The performances are stiff, the pacing is glacial, and the soundtrack sounds like someone dropped a Casio keyboard in a snowbank. Patrick Tierney’s Peter is less a protagonist and more of a sentient shrug. His version of “emotionally conflicted” is blinking twice before finishing his sentence. The supporting cast, particularly the Kassarians, try their best, but they’re operating under the direction of a man clearly more interested in themes than human interaction. One can almost hear Egoyan behind the camera whispering, “Yes, yes, but subtextually—what does your silence mean?”

There’s also a subplot involving Peter’s therapist, who somehow doesn’t notice that her patient has gone full Single White Armenian on an unsuspecting family. Instead, she just keeps nodding and muttering clichés like, “You need to find your own way.” If that “way” involves deceiving traumatized immigrants, maybe stop handing out advice and start checking references.
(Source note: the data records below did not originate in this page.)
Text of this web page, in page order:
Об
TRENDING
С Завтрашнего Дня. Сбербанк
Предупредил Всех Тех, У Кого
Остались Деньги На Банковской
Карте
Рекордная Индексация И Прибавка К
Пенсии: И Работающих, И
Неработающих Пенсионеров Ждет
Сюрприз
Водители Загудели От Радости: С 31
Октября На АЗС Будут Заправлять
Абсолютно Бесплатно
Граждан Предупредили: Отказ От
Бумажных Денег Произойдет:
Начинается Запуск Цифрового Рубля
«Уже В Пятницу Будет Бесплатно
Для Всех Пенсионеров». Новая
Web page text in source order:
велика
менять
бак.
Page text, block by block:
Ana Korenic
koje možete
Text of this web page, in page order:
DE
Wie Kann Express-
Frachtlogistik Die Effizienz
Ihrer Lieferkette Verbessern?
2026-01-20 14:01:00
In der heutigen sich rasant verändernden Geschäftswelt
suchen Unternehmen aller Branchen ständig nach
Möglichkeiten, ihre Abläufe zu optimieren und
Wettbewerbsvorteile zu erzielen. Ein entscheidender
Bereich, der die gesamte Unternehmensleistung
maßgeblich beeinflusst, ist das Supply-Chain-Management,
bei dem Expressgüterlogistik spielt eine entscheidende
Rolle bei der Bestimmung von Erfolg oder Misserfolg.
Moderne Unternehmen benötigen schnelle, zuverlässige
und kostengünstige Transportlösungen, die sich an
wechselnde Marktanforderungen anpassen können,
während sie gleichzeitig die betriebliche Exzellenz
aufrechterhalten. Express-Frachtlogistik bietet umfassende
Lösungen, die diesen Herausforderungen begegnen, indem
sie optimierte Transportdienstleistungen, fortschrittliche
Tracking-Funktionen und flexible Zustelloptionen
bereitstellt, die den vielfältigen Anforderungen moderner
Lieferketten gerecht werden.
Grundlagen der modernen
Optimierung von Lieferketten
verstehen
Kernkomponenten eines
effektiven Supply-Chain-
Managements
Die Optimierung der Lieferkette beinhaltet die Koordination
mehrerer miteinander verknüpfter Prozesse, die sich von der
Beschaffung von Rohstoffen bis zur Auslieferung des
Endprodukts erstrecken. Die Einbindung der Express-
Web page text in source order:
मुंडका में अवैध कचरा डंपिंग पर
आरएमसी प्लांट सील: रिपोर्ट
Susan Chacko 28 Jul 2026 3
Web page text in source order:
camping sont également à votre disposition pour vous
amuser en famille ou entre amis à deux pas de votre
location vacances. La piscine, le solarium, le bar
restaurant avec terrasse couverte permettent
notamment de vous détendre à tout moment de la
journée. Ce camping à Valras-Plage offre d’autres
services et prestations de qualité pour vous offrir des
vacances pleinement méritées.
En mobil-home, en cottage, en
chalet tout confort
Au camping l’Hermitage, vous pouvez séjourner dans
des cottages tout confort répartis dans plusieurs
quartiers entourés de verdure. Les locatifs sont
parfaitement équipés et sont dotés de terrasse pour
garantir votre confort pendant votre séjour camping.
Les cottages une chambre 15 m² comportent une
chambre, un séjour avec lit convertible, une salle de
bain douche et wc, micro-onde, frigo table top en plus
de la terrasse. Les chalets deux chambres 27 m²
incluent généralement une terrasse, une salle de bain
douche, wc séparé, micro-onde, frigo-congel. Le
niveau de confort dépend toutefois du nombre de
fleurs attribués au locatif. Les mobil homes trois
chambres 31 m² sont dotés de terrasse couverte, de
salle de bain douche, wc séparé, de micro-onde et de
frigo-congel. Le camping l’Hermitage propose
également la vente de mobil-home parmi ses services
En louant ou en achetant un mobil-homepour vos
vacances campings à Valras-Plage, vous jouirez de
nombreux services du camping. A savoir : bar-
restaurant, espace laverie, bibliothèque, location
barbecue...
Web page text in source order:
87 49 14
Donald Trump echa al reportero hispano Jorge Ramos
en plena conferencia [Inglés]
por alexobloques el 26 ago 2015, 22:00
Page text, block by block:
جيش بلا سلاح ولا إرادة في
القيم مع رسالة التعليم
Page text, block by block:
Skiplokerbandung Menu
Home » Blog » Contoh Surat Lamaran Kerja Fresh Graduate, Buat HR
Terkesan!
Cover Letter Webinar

Visually, the film looks like it was shot on a lunch break in overcast Toronto, which is to say: everything is beige, gray, or vaguely damp. The interiors are lifeless. The exteriors are unremarkable. The lighting says “Please don’t notice us,” and the editing seems performed by someone who fell asleep halfway through the timeline. If you didn’t know better, you’d think the movie was set in a dentist’s waiting room.

And then, just as you’re beginning to wonder whether this will all build to a climax—a confrontation, a reveal, a moment of truth—it ends. Not with a bang, not even a whimper, but with a resigned shuffle. Peter walks off into the city, a man transformed… or at least now slightly more confident in his ability to lie to strangers. The credits roll, and you’re left wondering what, if anything, just happened.

Next of Kin isn’t a film. It’s an act of quiet emotional vandalism. A slow-motion car crash where the car is never going faster than 5 miles an hour and the airbag never deploys. Egoyan may have later gone on to make The Sweet Hereafter, Exotica, and Ararat, but here he delivers a debut so mild, so bafflingly inert, it’s amazing the Canadian government didn’t just classify it as a form of emotional weather.

Final verdict? Next of Kin is a film about identity that has none. It’s a story about family told with all the warmth of a tax form. A cinematic ghost, haunting the video store shelves of 1984 like a forgotten VHS tape labeled “Maybe watch if nothing else is left.” Watch it only if you’ve run out of reasons to live—or if you want to remember what it felt like to be numb before the internet made it fashionable.